====== Record excerpts

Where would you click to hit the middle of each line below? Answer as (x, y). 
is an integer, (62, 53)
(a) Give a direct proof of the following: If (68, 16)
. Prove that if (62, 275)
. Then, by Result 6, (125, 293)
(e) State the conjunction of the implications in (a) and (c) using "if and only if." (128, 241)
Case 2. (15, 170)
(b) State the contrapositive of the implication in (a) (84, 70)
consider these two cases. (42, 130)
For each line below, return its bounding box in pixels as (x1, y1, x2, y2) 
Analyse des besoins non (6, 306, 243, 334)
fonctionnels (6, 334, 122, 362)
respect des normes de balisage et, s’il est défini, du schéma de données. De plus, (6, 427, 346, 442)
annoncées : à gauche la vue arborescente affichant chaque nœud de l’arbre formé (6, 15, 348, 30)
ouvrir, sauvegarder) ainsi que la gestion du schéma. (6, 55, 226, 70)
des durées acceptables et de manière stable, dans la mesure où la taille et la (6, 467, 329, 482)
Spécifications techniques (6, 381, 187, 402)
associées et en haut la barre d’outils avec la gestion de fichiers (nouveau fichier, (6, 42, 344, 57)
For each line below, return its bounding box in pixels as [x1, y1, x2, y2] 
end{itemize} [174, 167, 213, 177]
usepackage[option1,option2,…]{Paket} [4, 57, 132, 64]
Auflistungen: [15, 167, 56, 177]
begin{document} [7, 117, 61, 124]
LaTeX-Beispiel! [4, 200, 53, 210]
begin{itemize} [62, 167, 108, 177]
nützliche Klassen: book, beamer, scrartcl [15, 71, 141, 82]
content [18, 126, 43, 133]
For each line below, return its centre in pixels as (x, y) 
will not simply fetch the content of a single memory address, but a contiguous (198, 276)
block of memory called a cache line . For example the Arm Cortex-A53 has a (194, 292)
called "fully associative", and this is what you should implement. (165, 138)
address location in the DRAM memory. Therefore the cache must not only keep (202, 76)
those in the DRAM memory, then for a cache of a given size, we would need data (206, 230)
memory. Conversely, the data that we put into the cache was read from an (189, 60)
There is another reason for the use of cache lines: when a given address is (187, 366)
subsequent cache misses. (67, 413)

============

Work instructions.
Every entry above should be duplicated exactly.

Output for this exercise.
Where would you click to hit the middle of each line below? Answer as (x, y). 
is an integer, (62, 53)
(a) Give a direct proof of the following: If (68, 16)
. Prove that if (62, 275)
. Then, by Result 6, (125, 293)
(e) State the conjunction of the implications in (a) and (c) using "if and only if." (128, 241)
Case 2. (15, 170)
(b) State the contrapositive of the implication in (a) (84, 70)
consider these two cases. (42, 130)
For each line below, return its bounding box in pixels as (x1, y1, x2, y2) 
Analyse des besoins non (6, 306, 243, 334)
fonctionnels (6, 334, 122, 362)
respect des normes de balisage et, s’il est défini, du schéma de données. De plus, (6, 427, 346, 442)
annoncées : à gauche la vue arborescente affichant chaque nœud de l’arbre formé (6, 15, 348, 30)
ouvrir, sauvegarder) ainsi que la gestion du schéma. (6, 55, 226, 70)
des durées acceptables et de manière stable, dans la mesure où la taille et la (6, 467, 329, 482)
Spécifications techniques (6, 381, 187, 402)
associées et en haut la barre d’outils avec la gestion de fichiers (nouveau fichier, (6, 42, 344, 57)
For each line below, return its bounding box in pixels as [x1, y1, x2, y2] 
end{itemize} [174, 167, 213, 177]
usepackage[option1,option2,…]{Paket} [4, 57, 132, 64]
Auflistungen: [15, 167, 56, 177]
begin{document} [7, 117, 61, 124]
LaTeX-Beispiel! [4, 200, 53, 210]
begin{itemize} [62, 167, 108, 177]
nützliche Klassen: book, beamer, scrartcl [15, 71, 141, 82]
content [18, 126, 43, 133]
For each line below, return its centre in pixels as (x, y) 
will not simply fetch the content of a single memory address, but a contiguous (198, 276)
block of memory called a cache line . For example the Arm Cortex-A53 has a (194, 292)
called "fully associative", and this is what you should implement. (165, 138)
address location in the DRAM memory. Therefore the cache must not only keep (202, 76)
those in the DRAM memory, then for a cache of a given size, we would need data (206, 230)
memory. Conversely, the data that we put into the cache was read from an (189, 60)
There is another reason for the use of cache lines: when a given address is (187, 366)
subsequent cache misses. (67, 413)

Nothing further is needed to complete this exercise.